Available records Start Marker
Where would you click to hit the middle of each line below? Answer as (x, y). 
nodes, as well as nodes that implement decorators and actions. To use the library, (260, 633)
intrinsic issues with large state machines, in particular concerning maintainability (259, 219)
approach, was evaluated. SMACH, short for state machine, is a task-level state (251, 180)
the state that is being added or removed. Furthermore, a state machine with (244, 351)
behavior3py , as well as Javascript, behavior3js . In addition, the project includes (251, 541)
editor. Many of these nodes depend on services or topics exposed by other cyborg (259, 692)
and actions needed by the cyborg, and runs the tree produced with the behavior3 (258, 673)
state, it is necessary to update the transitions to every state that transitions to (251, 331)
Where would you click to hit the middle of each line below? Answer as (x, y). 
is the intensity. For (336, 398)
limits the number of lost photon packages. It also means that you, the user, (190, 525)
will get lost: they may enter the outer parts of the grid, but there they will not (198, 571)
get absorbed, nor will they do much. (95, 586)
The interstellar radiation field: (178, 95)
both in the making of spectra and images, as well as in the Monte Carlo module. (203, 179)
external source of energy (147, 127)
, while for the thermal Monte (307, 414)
Available records End Marker
Available records Start Marker
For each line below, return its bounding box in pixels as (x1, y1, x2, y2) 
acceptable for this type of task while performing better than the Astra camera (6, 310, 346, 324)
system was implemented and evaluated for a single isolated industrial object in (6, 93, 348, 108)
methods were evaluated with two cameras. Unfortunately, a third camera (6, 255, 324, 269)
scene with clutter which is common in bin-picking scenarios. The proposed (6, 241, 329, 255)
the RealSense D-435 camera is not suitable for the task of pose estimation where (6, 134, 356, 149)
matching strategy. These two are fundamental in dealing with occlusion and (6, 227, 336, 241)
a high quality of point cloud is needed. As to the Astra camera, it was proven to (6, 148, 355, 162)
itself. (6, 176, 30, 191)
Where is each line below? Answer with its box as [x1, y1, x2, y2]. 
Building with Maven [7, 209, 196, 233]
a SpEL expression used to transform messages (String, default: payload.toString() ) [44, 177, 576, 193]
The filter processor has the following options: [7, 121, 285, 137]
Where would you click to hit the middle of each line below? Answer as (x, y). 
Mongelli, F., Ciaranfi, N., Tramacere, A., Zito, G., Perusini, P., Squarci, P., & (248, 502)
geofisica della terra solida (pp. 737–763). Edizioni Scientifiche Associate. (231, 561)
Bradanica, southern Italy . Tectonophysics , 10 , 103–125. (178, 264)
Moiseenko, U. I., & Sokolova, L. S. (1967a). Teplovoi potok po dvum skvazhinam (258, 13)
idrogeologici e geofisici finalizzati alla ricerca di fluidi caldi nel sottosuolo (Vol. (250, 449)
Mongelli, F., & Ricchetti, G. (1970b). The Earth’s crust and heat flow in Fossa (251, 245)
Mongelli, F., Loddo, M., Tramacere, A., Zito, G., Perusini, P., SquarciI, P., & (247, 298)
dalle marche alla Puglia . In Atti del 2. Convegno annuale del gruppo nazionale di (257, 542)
Available records End Marker
## Work instructions
Out of the data above, set down the lines from the one with "behavior3py , as" to the one with "state, it is", both included, exactly as written and with no additions.

## Exercise response
behavior3py , as well as Javascript, behavior3js . In addition, the project includes (251, 541)
editor. Many of these nodes depend on services or topics exposed by other cyborg (259, 692)
and actions needed by the cyborg, and runs the tree produced with the behavior3 (258, 673)
state, it is necessary to update the transitions to every state that transitions to (251, 331)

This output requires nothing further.